## Assignment
Look through the data below for the line with "Shyn (40, 20)" and the line with "PYTHON (143, 67)", then transcribe exactly from the first through the second, leaving out all pictures.

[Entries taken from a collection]
+ + + + + + +
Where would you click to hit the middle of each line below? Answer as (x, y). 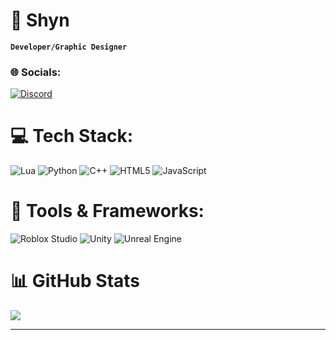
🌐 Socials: (36, 72)
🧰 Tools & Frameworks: (107, 211)
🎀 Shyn (40, 20)
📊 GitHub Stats (75, 281)
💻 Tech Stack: (72, 136)
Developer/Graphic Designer (69, 47)
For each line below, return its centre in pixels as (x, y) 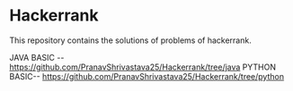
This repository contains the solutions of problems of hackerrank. (130, 40)
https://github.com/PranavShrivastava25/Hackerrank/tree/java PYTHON (143, 67)
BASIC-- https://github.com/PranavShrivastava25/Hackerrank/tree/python (147, 76)
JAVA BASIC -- (37, 57)
+ + + + + + +
## Completed exercise
🎀 Shyn (40, 20)
📊 GitHub Stats (75, 281)
💻 Tech Stack: (72, 136)
Developer/Graphic Designer (69, 47)
For each line below, return its centre in pixels as (x, y) 
This repository contains the solutions of problems of hackerrank. (130, 40)
https://github.com/PranavShrivastava25/Hackerrank/tree/java PYTHON (143, 67)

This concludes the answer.